Ophthalmology

Refractive interventions are widespread techniques for vision correction such as myopia or astigmatism. The cornea of the patient is reshaped by surgical intervention like incisions and laser ablation of stromal tissue. The amount of tissue to remove is traditionally estimated based on experimental nomograms or geometrical approaches. Unfortunately, the change of corneal power is frequently over- or under-estimated.

We proposed an opto-mechanical simulation framework to quantify the optical outcome induced by alteration of the corneal biomechanics. This numerical framework was used to perform personalized simulations of different surgical procedures such as corneal ring implantation and arcuate keratotomy. For example, arcuate keratotomy is a surgical technique used to correct astigmatism following cataract interventions. Our numerical simulation framework could estimate the outcome of different planning options before the surgery. Based on this numerical approach, we were also able to propose optimization algorithms to automatically determine the surgical parameters optimal for each specific patient. The patient-specific optimization of the surgery proved to better control the outcome of the intervention, leads to more reliable postoperative astigmatism, and limits the risks of overcorrection.

Depth-dependent biaxial characterization of corneal stroma

More than 185,000 corneal transplants are performed each year, but more than half of the world's population does not have access to donor corneas, compromising patient care and research opportunities. Comprehensive knowledge of corneal biomechanics is critical to improving the treatment of diseases such as keratoconus, corneal ectasia and ulcers to reduce the need for corneal transplants.

We investigate the biomechanical properties of the corneal stroma by biaxial tensile testing at different corneal depths: anterior, central and posterior (Fig. 2). Our results provide a detailed characterization of the mechanical behavior of the corneal stroma under a load that resembles the physiological situation and show a significant decrease in stiffness from the anterior to the posterior corneal layers, probably due to differences in the alignment of collagen fibers. This research provides valuable data for the development of numerical models of corneal biomechanics that can contribute to a better understanding of current treatments and pathologies.

These models can also drive innovation in corneal repair and reconstruction techniques and support the development of new solutions for corneal surgery and biomaterials.

Hydrogel microinjections for vision correction

By 2050, it is estimated that more than 5 billion people will be affected by refractive vision disorders, including presbyopia, myopia and astigmatism.

Although laser eye surgery offers correction by reshaping the cornea through tissue removal, this method weakens the corneal structure and can lead to complications. In addition, patients with thin corneas or high refractive errors are often unsuitable for laser-based procedures. To address this, we introduce an innovative treatment that uses hydrogel injections into the cornea to correct vision without compromising the integrity of the cornea.

Our method is a viable alternative for patients who are not candidates for conventional laser treatment, including patients with conditions such as keratoconus. Unlike laser correction, this technique restores vision through precise hydrogel microinjections that create customized implants directly in the cornea, reshaping and strengthening it at the same time. This approach eliminates the need for external implants as the cornea is dynamically adjusted during the controlled injection process. Our ex vivo studies in animal models have shown consistent vision correction, with refractive adjustments of over 15 diopters (Fig. 3).

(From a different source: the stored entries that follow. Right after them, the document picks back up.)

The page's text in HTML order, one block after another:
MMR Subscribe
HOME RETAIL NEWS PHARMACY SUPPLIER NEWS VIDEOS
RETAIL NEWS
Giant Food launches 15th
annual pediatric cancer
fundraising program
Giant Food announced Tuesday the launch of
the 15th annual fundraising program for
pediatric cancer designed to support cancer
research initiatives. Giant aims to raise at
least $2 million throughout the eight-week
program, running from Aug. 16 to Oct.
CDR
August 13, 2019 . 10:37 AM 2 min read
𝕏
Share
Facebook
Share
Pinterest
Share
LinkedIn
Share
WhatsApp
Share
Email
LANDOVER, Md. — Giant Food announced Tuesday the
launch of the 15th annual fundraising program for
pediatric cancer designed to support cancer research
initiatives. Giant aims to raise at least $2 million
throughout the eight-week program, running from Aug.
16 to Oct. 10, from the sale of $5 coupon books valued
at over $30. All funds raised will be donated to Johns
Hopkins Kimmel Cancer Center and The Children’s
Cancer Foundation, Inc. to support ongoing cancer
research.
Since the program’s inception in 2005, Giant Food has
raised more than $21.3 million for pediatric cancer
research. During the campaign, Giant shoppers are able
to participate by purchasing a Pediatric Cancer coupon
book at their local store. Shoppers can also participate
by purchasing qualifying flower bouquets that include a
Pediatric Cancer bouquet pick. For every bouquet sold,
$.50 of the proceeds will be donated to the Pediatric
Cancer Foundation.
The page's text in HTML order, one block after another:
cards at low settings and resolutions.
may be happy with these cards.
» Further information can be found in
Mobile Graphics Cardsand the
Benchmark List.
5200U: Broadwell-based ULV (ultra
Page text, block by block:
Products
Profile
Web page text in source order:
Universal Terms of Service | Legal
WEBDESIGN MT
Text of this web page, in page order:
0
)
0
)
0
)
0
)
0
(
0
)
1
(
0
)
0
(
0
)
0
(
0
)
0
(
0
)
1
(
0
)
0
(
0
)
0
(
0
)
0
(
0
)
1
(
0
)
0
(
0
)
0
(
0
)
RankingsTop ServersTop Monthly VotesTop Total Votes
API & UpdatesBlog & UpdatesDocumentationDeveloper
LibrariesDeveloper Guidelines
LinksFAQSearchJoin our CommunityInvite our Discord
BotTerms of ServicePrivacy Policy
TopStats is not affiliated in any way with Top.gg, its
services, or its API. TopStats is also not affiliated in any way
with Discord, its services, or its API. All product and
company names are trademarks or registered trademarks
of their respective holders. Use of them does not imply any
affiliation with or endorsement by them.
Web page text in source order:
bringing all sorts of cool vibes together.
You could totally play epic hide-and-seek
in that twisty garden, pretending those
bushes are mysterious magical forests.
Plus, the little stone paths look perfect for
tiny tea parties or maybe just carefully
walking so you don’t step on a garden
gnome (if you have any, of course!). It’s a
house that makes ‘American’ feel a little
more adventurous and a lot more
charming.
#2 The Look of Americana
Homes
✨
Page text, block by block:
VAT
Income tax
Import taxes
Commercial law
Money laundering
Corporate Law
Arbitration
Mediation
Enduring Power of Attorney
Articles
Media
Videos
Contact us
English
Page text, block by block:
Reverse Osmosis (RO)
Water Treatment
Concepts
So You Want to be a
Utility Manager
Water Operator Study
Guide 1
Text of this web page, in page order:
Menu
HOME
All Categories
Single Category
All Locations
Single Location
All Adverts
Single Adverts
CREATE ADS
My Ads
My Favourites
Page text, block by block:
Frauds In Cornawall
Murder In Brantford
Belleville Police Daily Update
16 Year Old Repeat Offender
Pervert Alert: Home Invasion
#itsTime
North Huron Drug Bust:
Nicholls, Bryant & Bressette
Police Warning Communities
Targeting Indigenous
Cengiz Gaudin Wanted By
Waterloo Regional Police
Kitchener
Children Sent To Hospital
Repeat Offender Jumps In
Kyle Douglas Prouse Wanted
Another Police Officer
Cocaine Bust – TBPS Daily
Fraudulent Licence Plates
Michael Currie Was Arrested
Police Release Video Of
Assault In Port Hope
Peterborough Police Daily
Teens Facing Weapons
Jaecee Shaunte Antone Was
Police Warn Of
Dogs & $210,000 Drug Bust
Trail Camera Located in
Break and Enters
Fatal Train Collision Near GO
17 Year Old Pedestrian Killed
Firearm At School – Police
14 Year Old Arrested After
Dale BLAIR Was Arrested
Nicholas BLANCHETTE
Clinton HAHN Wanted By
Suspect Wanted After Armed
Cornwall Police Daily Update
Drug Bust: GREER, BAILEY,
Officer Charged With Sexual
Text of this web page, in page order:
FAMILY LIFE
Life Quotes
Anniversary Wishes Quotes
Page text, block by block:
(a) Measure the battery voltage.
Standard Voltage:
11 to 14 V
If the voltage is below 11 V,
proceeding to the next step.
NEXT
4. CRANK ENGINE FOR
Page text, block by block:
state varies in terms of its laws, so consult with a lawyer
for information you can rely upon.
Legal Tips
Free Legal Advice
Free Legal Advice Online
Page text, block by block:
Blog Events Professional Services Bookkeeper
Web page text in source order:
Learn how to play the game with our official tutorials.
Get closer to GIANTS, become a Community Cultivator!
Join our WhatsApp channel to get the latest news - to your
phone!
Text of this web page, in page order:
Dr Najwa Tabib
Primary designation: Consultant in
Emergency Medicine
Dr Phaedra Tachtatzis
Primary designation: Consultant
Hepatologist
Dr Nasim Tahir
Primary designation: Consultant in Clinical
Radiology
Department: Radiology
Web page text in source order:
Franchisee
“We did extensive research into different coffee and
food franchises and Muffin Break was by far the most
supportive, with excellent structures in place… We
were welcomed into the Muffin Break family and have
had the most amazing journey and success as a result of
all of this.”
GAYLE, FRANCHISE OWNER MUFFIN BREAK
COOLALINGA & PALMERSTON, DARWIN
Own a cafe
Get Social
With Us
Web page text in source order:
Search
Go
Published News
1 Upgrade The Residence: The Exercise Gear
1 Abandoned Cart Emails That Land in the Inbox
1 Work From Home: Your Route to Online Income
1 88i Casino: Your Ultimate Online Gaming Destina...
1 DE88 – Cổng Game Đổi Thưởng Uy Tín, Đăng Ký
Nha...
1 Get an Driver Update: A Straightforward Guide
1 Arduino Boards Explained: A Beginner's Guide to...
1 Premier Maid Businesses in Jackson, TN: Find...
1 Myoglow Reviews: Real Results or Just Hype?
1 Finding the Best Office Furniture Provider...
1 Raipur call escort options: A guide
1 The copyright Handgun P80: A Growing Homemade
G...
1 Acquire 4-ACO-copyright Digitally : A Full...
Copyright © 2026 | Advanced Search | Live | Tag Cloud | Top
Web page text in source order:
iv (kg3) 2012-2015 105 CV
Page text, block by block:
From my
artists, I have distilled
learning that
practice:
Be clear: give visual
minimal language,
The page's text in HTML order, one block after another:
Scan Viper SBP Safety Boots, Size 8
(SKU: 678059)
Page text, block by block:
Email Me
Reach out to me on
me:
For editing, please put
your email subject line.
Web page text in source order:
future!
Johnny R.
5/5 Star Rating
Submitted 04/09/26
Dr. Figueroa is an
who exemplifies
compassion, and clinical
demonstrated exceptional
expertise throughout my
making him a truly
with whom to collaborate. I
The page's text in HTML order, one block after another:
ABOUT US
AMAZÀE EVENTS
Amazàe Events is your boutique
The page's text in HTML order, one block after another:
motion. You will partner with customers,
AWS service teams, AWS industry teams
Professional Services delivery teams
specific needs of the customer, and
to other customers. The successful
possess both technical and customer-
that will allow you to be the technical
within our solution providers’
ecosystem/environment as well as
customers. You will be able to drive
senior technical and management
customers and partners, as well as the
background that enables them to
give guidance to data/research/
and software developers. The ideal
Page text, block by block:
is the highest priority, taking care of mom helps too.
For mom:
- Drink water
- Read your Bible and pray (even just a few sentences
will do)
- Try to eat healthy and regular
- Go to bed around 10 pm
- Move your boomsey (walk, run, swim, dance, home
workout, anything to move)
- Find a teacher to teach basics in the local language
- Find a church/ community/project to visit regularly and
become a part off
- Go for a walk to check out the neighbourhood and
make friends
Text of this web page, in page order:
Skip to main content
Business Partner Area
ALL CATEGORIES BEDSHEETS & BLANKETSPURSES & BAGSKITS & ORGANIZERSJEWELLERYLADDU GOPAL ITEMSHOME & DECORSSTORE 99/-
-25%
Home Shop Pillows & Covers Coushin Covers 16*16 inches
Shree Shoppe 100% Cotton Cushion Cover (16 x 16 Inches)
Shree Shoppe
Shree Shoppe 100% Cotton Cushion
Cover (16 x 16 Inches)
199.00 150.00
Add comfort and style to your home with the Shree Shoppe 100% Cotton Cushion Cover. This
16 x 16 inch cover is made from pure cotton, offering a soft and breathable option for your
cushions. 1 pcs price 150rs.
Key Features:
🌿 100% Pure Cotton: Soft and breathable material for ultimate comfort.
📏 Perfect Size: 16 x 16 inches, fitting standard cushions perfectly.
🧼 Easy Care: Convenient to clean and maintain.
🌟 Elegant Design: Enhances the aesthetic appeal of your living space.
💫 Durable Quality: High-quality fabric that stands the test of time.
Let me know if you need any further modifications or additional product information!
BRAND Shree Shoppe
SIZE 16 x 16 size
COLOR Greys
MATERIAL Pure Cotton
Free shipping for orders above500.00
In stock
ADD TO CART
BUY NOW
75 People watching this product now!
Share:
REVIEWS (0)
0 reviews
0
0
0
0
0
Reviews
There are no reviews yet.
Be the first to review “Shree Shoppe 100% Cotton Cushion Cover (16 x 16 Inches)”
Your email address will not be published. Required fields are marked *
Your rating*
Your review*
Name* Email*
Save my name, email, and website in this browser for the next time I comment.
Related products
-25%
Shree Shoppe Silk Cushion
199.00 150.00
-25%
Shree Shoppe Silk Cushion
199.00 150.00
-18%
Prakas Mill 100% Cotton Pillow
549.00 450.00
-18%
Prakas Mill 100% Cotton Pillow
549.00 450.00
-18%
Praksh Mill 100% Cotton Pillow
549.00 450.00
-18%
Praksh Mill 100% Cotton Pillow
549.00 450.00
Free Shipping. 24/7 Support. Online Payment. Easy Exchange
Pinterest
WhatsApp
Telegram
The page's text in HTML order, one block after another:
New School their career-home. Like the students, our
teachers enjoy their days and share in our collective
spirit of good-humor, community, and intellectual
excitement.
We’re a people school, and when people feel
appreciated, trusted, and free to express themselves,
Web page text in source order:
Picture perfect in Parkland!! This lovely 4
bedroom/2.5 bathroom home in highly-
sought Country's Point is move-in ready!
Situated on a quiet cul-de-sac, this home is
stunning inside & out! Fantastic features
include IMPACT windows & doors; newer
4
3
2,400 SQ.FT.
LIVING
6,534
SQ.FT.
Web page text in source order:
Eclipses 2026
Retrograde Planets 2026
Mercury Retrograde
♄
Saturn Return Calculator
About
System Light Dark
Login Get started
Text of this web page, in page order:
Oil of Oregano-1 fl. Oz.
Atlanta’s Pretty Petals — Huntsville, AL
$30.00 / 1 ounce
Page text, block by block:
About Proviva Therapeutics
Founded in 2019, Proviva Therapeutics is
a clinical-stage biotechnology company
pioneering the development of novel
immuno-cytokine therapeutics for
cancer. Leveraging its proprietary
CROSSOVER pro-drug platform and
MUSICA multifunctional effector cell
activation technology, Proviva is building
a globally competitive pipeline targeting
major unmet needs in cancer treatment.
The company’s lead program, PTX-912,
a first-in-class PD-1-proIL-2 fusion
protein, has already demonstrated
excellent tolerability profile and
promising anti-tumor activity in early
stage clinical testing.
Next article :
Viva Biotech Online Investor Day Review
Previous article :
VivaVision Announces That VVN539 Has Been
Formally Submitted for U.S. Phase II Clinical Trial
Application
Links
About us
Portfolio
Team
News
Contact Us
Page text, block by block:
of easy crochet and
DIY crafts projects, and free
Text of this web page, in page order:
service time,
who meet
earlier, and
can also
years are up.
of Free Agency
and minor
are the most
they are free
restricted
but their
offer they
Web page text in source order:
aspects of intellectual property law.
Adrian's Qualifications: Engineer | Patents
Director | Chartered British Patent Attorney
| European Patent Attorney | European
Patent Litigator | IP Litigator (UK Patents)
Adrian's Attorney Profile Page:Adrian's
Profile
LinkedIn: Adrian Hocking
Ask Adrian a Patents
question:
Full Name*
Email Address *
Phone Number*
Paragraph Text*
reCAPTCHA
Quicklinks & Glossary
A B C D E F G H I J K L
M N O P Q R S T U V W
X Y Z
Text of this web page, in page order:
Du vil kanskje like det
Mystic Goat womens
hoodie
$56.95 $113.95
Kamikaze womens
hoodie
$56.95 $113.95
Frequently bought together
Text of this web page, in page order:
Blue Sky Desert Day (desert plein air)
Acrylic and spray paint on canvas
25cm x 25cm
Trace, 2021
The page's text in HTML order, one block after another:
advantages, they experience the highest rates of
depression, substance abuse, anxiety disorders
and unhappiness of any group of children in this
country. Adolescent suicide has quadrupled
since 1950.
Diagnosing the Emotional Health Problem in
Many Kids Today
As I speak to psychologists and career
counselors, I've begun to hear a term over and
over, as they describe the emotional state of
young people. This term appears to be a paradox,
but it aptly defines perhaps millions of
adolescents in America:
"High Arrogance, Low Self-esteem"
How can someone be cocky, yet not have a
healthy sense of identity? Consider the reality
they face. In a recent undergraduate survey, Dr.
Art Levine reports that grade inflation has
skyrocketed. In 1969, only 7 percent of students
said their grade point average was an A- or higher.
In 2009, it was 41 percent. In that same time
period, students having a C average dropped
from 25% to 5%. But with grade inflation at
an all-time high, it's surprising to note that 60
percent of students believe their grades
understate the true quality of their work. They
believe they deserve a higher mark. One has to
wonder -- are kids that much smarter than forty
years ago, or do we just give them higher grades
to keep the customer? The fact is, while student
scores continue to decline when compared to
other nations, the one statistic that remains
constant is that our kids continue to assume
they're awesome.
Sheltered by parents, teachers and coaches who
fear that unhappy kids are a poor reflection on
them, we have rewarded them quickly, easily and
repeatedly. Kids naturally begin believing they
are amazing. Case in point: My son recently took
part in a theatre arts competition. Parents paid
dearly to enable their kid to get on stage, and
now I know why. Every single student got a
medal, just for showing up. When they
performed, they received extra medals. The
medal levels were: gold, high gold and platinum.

Quantifying  the mechanical effects of corneal cross-linking using optical coherence elastography

In vivo quantification of corneal biomechanics is crucial for understanding treatment outcomes, but remains a major challenge. To solve this problem, we have used Optical Coherence Elastography (OCE), a technique that can capture dynamic mechanical changes in the cornea at high resolution. OCE has a high spatial resolution, and we were able to investigate the strain induced in the cornea by the osmotic effects of different preservative media and by corneal cross-linking (CXL). Experiments in porcine eyes showed that different preservation media led to distinct strain patterns, with deswelling or swelling occurring depending on the tonicity of the medium. Additionally, in eyes treated with CXL, OCE detected a marked deswelling in the anterior stroma after UV irradiation (Fig. 4), indicating increased tissue rigidity.

These biomechanical changes could explain the refractive changes observed clinically in the patients. To further investigate and predict these effects, a finite element model (FEM) was validated to simulate the refractive outcomes of CXL in the clinical setting. Data from two cohorts of patients undergoing standard or customized CXL were compared with the FEM predictions. Customized CXL resulted in greater corneal flattening, which was accurately predicted by the FEM simulations. Together, OCE and FEM provide powerful tools for optimizing CXL treatment planning and understanding corneal biomechanics.